It may or may not be significant that the COAS stopped off in Saudi Arabia on his way back from the Muscat powwow on Afghanistan. And thought it may please certain elements to believe that this was nothing more than a sit down chat to discuss what to do about Nawaz, this likely wasn’t the case. More’s the pity.
Things are heating up in the Saudi backyard and here in ours, too. The Riyadh-led war of aggression in Yemen is still ongoing, as is the kingdom’s efforts to isolate and choke Qatar. Yet most importantly for Pakistan is the Saudi announcement that it plans to join CPEC. And it is here that we should tread carefully. For we both know full well that such a move has nothing to do with returning the favour of the three million or so Pakistanis, whom Riyadh claims are contributing to the kingdom’s economy; and who, in reality, are treated largely as cheap and disposable labour. No, CPEC is about profiting from trade routes in the scramble to ‘own’ the extended region’s natural resources.

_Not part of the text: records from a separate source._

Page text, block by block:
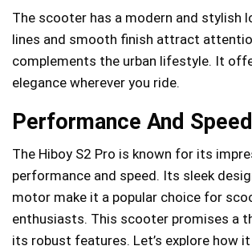
The scooter has a modern and stylish
lines and smooth finish attract
complements the urban lifestyle. It
elegance wherever you ride.
Performance And Speed
The Hiboy S2 Pro is known for its
performance and speed. Its sleek
motor make it a popular choice for
enthusiasts. This scooter promises a
its robust features. Let’s explore how
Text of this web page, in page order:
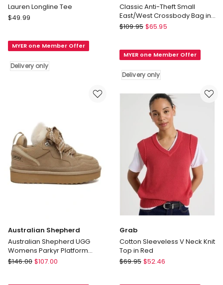
Lauren Longline Tee
Indigo
Longline
Delivery
$49.99
MYER one Member Offer
Delivery only
Classic Anti-Theft Small
East/West Crossbody Bag in
Black
Travelon
Theft
East/West
$109.95 $65.95
MYER one Member Offer
Delivery only
Australian Shepherd
Australian Shepherd UGG
Womens Parkyr Platform
Sneakers
Australian
$146.00 $107.00
Grab
Cotton Sleeveless V Neck Knit
Top in Red
Grab
$69.95 $52.46

Yet that is not all, at least not from the Saudis’ perspective. For them, it is about regional hegemony. And as a close US ally, it is about trying their best to make sure that Iran and Russia don’t get a free slice of the CPEC pie. The kingdom has long had its own battle with Tehran for Middle Eastern supremacy, one that Pakistan — home to the world’s second largest Shia population after Iran — has for the most part managed to avoid. Indeed, Islamabad has gone out of its way this year to repeatedly reassure Tehran of its commitment to brotherly ties given prevailing suspicions that the Saudi-led and US-backed Islamic Military Alliance is an anti-Shia bloc with a mandate to target Iran. Indeed, the question of Iranian proxies is what provoked Riyadh’s disproportionate attack on Yemen, one of the poorest nations in the world.

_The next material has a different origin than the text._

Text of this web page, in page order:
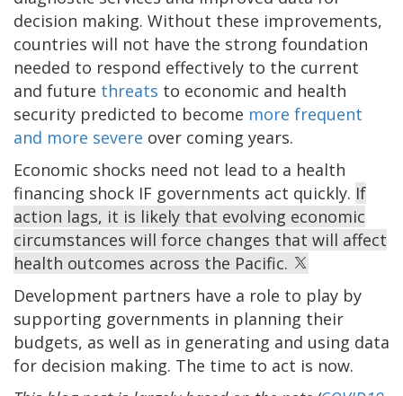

And then there is Russia. Whom the Taliban have said, in a move designed to taunt Donald Trump, is funding its war against US and NATO forces in Afghanistan by supplying them with free fuel. Here, too, it is in the American interest to counter Moscow, which has proved time and again to be on the wrong side of the fight against ISIS in Syria. Though, of course, President Putin, too, wants to see the terror group defeated. Indeed, he stole the show in Damascus when he secured a tripartite Russian-Iranian-Turkish agreement on final de-escalation zones last month. And in increasing recognition of Moscow’s growing influence in the Middle East — Israel had a not so quiet word with it about not tolerating an Iranian presence in Syria; leaving Saudi Arabia well and truly out in the cold. In fact, it is now being said that the Russians are going the way of the Americans in terms of not pulling out. Meaning that Putin has done a deal with al-Assad, whereby he gets to keep his military airbase in Syria for the next 50 years or so. Not bad going. So, we can’t help but wonder whether the bromance with Trump was nothing but a summer jam, after all. And whether CPEC will be the next battleground as this Great Game enters into a new chapter. *
Published in Daily Times, October 19th 2017.